Upstairs the group around the portable TV had grown bigger. Doctors, nurses, aides, orderlies and cleaners all stood around watching the flickering blue screen. I started to write up my admission, as the little boy was admitted to a bed.  

Suddenly a cry came up from the group around the TV. The Canadiens had scored the winning goal! From outside the window came an answering roar as the huge crowd at the Forum cheered the goal. Suddenly the quiet streets came alive as all the taxis and cars began to honk their horns in celebration. In a few minutes the square was filled with hordes of singing celebrating people.

In about an hour, the emergency room was full.   

It is 46 years later, and my nine-year-old grandson, Jack, is over at our house watching the game. It is rare when he has his Bubby and Zaidie to himself, without the presence of his older sister or younger cousin. He has developed a passionate attachment to the Habs. The other night he watched their triumphant 6-3 victory with his other grandparents, and he is beside himself with excitement tonight! Dave and I are intent on spoiling him. We ordered sushi for dinner and ice cream for dessert, as per his request. We settle on the couch, and he watches with total concentration and intensity. He groans when Washington scores the first goal, and whoops with delight at the brilliant stops by Jakob Dobes. When the Canadiens tie it up, he is literally dancing. Dave is keeping up a constant play by play analysis, explaining to Jack the intricacies of the game. Then comes that heartbreaking third period. The questionable calls, the courageous penalty killing. The team of youngsters fighting back against the old bear’s team. It is late, and Jack is losing his composure. When the Canadiens lose, he is devastated. Dave takes him home trying to explain that they are a young team, and they are building a future where they will be champions. 

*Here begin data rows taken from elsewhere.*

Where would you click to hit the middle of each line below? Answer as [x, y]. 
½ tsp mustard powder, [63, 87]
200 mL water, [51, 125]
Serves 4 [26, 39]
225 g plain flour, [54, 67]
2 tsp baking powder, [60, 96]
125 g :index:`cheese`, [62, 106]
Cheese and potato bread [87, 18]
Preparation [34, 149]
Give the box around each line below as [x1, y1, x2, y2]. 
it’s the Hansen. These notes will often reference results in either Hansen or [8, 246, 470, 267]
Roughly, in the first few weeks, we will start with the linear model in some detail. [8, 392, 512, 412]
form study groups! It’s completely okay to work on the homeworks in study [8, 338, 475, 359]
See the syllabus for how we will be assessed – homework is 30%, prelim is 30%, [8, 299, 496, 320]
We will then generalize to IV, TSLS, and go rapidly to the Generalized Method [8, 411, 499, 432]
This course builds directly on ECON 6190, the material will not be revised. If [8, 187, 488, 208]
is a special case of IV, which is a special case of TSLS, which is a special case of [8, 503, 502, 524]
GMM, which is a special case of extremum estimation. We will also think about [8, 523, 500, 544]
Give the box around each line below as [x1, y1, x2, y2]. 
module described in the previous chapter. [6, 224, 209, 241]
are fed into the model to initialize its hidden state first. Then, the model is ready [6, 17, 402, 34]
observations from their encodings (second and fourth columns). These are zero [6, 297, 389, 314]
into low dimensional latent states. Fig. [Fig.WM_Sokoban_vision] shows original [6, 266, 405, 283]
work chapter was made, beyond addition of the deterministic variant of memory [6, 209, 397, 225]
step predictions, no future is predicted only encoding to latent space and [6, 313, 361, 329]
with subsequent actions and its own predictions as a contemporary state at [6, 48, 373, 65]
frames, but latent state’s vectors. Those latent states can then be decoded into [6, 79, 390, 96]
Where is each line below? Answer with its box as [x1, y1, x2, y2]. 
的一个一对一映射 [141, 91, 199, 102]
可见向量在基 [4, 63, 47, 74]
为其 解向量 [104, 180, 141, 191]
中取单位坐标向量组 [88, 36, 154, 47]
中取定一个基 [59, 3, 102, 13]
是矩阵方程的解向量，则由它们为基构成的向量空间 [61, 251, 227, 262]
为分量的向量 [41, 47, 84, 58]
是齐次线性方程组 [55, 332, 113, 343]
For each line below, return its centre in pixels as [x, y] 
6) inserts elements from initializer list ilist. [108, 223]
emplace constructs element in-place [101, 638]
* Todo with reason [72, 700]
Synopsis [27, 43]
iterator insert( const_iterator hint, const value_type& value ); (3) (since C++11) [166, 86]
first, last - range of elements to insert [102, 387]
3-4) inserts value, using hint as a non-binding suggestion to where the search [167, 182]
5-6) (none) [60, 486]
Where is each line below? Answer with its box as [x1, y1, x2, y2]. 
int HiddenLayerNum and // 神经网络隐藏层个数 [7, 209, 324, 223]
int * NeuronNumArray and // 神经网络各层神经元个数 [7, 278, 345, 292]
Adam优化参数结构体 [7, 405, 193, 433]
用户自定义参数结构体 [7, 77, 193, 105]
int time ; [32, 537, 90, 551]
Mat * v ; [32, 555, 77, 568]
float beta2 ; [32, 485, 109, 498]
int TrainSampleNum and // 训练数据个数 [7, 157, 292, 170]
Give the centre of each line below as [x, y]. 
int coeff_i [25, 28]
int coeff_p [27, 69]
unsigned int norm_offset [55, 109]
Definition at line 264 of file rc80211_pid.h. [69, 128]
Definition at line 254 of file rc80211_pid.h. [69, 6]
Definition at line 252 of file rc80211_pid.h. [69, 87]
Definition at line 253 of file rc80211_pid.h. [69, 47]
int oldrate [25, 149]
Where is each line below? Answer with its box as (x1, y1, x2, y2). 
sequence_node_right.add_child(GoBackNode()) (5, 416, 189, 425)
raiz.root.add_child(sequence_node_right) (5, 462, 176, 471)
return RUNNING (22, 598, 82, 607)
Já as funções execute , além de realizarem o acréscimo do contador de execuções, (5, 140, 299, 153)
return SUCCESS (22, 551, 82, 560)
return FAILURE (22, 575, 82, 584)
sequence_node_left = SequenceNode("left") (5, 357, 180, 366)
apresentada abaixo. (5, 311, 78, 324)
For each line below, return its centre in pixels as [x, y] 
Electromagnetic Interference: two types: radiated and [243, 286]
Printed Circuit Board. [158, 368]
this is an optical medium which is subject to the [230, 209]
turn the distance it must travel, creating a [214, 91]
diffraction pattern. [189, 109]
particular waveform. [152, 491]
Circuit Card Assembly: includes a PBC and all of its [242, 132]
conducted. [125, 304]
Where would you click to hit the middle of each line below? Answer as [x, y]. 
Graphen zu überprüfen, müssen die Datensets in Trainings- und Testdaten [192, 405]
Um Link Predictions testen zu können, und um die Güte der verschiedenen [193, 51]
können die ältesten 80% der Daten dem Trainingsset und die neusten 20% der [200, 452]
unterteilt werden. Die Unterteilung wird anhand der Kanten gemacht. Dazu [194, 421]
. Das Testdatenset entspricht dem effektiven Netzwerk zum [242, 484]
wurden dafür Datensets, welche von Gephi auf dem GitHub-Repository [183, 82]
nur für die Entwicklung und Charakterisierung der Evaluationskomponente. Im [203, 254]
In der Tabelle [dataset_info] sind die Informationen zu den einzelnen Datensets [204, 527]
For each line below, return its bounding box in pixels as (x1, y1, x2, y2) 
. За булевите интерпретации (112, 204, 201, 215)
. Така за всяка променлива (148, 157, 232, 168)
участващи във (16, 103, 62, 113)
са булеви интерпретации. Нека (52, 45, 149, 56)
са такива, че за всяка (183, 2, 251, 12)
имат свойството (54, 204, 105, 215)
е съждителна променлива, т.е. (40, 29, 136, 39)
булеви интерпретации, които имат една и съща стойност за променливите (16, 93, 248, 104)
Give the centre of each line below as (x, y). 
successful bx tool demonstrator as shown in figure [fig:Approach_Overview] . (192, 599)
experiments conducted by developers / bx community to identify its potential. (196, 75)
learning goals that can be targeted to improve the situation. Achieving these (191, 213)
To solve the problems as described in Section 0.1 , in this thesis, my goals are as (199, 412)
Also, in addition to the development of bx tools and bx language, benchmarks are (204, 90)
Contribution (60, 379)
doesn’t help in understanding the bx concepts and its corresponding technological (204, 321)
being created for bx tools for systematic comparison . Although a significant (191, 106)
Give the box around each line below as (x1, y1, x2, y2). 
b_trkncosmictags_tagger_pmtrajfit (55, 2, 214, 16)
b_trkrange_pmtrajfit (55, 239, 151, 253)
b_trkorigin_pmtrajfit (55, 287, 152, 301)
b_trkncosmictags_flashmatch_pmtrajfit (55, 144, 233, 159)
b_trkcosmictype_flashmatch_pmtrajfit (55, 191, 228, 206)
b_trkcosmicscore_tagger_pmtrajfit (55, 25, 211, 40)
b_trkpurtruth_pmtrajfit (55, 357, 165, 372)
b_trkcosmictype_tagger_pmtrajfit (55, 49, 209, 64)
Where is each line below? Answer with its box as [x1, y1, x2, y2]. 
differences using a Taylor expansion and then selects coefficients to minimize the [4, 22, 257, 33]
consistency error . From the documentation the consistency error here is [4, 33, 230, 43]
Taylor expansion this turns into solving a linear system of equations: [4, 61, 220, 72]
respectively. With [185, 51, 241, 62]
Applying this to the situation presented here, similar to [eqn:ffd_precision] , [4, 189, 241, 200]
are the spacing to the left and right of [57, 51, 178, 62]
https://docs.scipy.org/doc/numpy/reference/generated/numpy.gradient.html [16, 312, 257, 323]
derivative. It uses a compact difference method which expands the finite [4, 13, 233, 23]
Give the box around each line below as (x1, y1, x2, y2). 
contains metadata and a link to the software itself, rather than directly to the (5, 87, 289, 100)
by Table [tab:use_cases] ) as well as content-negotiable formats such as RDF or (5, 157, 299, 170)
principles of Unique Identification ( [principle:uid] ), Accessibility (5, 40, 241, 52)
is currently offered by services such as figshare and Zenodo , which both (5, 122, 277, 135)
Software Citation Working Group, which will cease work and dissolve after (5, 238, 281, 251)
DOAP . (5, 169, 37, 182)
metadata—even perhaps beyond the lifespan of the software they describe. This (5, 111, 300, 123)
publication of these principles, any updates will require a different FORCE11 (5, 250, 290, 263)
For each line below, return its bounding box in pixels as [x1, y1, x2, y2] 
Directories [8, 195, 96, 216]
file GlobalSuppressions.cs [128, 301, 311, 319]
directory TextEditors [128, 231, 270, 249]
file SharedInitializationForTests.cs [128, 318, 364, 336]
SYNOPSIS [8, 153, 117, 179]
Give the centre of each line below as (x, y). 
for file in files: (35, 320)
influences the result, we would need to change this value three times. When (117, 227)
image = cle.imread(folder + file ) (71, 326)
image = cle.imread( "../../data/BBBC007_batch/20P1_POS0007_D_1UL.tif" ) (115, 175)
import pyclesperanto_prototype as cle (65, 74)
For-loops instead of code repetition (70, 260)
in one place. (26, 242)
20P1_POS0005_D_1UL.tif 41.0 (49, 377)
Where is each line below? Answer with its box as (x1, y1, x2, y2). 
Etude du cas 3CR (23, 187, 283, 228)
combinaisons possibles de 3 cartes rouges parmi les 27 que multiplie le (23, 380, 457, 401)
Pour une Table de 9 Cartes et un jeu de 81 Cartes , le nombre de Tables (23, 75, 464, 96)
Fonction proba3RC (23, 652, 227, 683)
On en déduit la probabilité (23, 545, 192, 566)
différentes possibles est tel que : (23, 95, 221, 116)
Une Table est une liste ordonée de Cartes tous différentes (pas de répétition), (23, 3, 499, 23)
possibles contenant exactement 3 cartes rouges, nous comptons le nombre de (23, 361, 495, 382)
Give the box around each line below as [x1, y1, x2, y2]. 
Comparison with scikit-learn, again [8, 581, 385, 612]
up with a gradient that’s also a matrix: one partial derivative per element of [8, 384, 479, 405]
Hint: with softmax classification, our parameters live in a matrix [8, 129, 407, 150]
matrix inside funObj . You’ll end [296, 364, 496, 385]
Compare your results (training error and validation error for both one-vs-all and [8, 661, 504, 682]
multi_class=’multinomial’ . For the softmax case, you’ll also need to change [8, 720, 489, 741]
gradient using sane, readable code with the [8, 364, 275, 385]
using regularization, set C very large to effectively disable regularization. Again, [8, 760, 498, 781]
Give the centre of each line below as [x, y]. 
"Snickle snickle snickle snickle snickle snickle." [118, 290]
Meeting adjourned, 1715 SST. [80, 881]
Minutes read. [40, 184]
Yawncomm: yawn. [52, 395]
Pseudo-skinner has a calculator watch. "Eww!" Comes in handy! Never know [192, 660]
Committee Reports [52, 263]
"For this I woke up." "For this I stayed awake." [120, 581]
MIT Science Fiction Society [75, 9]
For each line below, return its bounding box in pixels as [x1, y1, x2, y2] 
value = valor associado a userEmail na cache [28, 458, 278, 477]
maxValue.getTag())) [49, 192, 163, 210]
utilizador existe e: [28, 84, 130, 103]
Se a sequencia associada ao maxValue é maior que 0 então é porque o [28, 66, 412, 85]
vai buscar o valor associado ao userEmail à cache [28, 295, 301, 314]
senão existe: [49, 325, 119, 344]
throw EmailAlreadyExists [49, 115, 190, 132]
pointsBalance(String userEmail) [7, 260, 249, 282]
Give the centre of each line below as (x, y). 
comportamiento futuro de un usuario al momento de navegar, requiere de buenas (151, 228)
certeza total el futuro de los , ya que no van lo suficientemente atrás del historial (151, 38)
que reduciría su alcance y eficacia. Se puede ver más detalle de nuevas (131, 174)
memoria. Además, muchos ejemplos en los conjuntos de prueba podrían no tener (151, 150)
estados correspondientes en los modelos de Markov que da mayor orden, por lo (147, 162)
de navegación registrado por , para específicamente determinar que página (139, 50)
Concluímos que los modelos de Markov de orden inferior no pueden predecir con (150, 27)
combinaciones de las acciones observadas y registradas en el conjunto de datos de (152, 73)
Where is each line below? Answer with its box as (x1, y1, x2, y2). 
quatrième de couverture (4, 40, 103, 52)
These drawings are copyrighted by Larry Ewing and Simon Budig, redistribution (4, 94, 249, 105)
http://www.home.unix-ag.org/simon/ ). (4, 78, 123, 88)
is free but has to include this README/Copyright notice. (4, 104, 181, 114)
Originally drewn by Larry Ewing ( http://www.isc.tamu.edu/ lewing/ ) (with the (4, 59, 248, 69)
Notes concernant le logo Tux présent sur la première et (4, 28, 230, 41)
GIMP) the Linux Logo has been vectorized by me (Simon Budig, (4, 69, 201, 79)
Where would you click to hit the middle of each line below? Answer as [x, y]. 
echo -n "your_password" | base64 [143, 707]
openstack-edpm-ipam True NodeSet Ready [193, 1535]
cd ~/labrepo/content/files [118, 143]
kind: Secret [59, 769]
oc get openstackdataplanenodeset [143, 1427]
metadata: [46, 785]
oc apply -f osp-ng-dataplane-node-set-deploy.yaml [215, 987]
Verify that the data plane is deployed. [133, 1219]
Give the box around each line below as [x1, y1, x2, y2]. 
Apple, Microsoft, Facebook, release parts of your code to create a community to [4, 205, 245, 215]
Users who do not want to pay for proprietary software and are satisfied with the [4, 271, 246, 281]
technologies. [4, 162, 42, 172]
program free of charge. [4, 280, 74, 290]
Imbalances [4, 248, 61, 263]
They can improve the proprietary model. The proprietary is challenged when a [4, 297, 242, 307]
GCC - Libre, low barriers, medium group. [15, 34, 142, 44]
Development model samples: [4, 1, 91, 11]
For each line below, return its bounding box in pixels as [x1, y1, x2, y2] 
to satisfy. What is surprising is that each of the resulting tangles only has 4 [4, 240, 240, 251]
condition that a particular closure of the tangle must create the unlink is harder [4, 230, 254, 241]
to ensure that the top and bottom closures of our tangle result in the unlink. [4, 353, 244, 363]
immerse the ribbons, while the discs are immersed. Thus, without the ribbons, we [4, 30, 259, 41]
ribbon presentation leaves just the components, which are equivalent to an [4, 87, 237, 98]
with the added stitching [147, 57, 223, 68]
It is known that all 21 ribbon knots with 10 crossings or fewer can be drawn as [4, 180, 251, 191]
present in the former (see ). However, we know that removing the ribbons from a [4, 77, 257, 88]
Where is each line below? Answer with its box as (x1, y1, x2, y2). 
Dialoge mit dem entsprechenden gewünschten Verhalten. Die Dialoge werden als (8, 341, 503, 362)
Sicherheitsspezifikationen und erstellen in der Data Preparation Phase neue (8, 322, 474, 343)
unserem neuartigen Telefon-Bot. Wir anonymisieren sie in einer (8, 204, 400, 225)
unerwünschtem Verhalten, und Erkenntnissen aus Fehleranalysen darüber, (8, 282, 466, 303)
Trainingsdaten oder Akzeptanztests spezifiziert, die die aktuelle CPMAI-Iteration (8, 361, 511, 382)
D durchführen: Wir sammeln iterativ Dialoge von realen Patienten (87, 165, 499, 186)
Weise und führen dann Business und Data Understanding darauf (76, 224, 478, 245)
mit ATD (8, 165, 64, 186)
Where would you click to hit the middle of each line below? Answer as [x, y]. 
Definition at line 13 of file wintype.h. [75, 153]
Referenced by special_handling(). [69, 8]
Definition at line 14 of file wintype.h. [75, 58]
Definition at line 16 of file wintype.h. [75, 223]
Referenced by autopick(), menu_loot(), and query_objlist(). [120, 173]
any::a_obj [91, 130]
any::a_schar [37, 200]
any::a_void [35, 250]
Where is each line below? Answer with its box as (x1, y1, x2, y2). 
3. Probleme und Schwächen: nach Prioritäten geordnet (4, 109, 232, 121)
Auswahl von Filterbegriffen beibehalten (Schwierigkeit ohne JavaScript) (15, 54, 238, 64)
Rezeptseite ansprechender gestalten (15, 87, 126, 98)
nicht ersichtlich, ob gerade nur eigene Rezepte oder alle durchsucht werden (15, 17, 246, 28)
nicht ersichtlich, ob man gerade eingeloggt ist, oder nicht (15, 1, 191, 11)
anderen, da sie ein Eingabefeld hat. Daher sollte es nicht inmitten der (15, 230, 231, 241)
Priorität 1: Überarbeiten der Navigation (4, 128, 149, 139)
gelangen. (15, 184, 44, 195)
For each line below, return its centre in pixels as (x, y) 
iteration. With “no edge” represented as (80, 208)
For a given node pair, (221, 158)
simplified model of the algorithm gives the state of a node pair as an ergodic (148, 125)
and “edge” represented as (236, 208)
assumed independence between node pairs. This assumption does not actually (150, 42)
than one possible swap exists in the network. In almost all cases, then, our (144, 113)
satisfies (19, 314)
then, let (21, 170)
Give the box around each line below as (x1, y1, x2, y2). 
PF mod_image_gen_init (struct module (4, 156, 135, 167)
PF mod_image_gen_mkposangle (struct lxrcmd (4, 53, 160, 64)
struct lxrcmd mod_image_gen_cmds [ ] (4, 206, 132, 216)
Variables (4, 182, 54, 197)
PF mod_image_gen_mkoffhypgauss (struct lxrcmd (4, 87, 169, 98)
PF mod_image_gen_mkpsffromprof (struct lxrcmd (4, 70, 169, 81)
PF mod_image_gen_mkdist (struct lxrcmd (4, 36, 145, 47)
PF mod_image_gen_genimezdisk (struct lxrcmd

In Family Medicine we are also building a future. This year, more medical students than ever before chose family medicine in the Quebec match. Despite the government’s continued boneheaded mismanagement of the healthcare system, these courageous youngsters are elbows up, willing to commit to the challenge of becoming family doctors, because they want to do what is best for patients and provide the primary care that they really need. They soon will be our champions! Forty-six years ago, I knew nothing about hockey or Family Medicine. I was an optimist as I still am.

Let’s have hope, and practice good medicine, and continue to fight the good fight.